Сшивание иммунопреципитации хроматина (X-ChIP) является широко используемым методом для оценки уровней гистоновых меток и занятости факторов транскрипции на хроматине хозяина и/или патогена. Получение хроматина из тканей создает дополнительные проблемы, которые необходимо преодолеть для получения воспроизводимых и надежных протоколов, сравнимых с теми, которые используются для культивирования клеток. Разрушение и фиксация тканей являются важными шагами для достижения эффективного сдвига хроматина. Сосуществование различных типов клеток и кластеров также может потребовать разного времени сдвига для достижения оптимального размера фрагмента и препятствует воспроизводимости сдвига. Целью этого метода является получение надежных и воспроизводимых препаратов хроматина хозяина из замороженной ткани (печени), пригодных как для ChIP-qPCR, так и для секвенирования следующего поколения (NGS). Мы наблюдали, что комбинация измельчения тканей жидким азотом с последующей гомогенизацией приводит к повышенной воспроизводимости по сравнению только с гомогенизацией, поскольку она обеспечивает суспензию, состоящую в основном из диссоциированных одиночных клеток, которые могут быть эффективно срезаны. Кроме того, этап фиксации должен выполняться при мягком вращении, чтобы обеспечить однородную сшивку. Затем фиксированный материал пригоден для выделения ядер на основе буфера, чтобы уменьшить загрязнение цитоплазматического белка и патогенных ДНК и РНК (если применимо), избегая трудоемких градиентов центрифугирования. Последующая обработка ультразвуком завершит ядерный лизис и сдвиг хроматина, производя определенный диапазон размеров в соответствии с выбранными условиями сдвига. Диапазон размеров должен составлять от 100 до 300 нт для приложений NGS, в то время как для анализа ChIP-qPCR он может быть выше (300-700 нт). Такая адаптация протокола может значительно улучшить анализ хроматина из замороженных образцов тканей.

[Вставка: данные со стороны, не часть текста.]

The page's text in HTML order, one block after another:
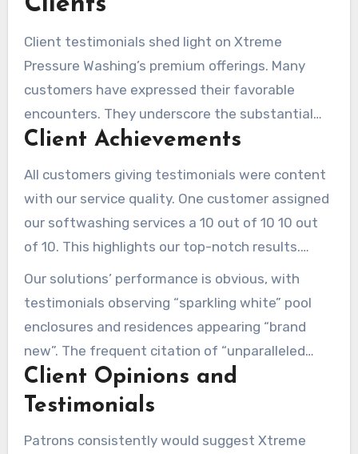
Client testimonials shed light on Xtreme
Pressure Washing’s premium offerings. Many
customers have expressed their favorable
encounters. They underscore the substantial
advantages of our pressure washing solutions.
transformations reported by clients. They
reinforce our pursuit of excellence.
Client Achievements
All customers giving testimonials were content
with our service quality. One customer assigned
our softwashing services a 10 out of 10 10 out
of 10. This highlights our top-notch results.
Feedback often cite our “prompt response” and
“rapid scheduling,” showing our efficient
operation.
Our solutions’ performance is obvious, with
testimonials observing “sparkling white” pool
enclosures and residences appearing “brand
new”. The frequent citation of “unparalleled
professionalism” showcases our staff’s devotion
and proficiency.
Client Opinions and
Testimonials
Patrons consistently would suggest Xtreme
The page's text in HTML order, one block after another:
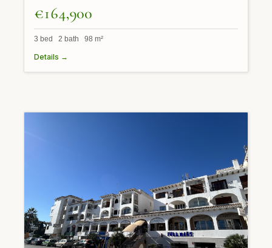
€164,900
3 bed 2 bath 98 m²
Details →
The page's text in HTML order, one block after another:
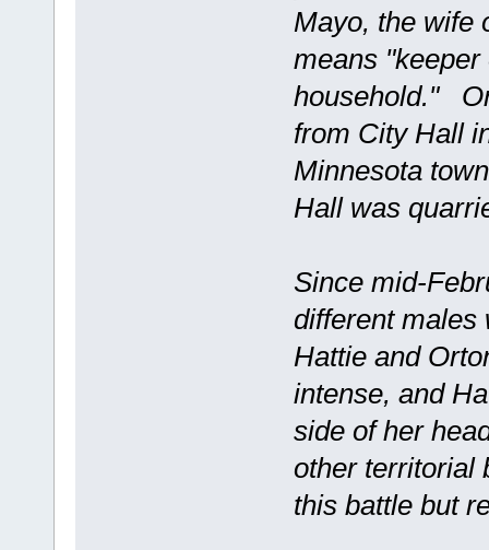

С момента своего открытия эпигенетическая регуляция в клетках млекопитающих получает все большее признание1, учитывая, что понимание таких механизмов обеспечит ключевую информацию не только в клеточной биологии, но и в биологии болезней и опухолей. Кроме того, инфекционные агенты могут также вызывать эпигенетические изменения хозяина 2, тогда как механизмклетки-хозяина может также влиять на хроматин патогенов, таких как персистирующие ДНК-вирусы 3,4. Это взаимодействие хозяина и патогена, по-видимому, играет роль в персистенции инфекции. 2
Благодаря обратимой ассоциации с ДНК гистоновые белки образуют комплекс, называемый нуклеосомой. Нуклеосомы, в свою очередь, достигают более высокого уровня организации, известного как хроматин. Известно, что ремоделирование хроматина жестко регулирует экспрессию генов, предоставляя или отказывая в доступе к транскрипционным факторам (TF)5. Эти факторы могут либо запускать, либо блокировать рекрутирование РНК-полимеразы II (PolII) на промоторы генов, влияя на синтез мРНК из матрицыДНК 6. Гистоновые белки содержат хвосты7, фланкирующие оба конца гистоновой складки, которые могут подвергаться посттрансляционным модификациям (PTM), обеспечивая жесткую регуляцию транскрипции гена структурными изменениями хроматина. Большинство гистоновых PTM расположены на хвостовом N-конце, причем ацетилирование и метилирование являются наиболее изученными PTM, хотя также сообщалось о фосфорилировании8, убиквитинировании9 и рибозилировании10 . Характеристика и изучение таких белков необходимы для глубокого понимания регуляции генов.
В настоящее время существует несколько хорошо зарекомендовавших себя методов и инструментов для изучения прямых взаимодействий ДНК с белками: электрофоретический анализ сдвига подвижности (EMSA), одногибридный анализ дрожжей (Y1H) и следы ДНК11. Однако эти методы сами по себе сосредоточены на единичных взаимодействиях ДНК-белка и неприменимы для полногеномных исследований. Другим ограничением этих методов является отсутствие ассоциации гистонов с исследуемыми сегментами ДНК. Таким образом, такие подходы не предназначены для отражения сложности транскрипционного механизма in vivo и не учитывают важные структурные изменения12 или другие необходимые ферменты/кофакторы13 , которые могут влиять (либо способствуя, либо ингибируя) связывание белка с ДНК.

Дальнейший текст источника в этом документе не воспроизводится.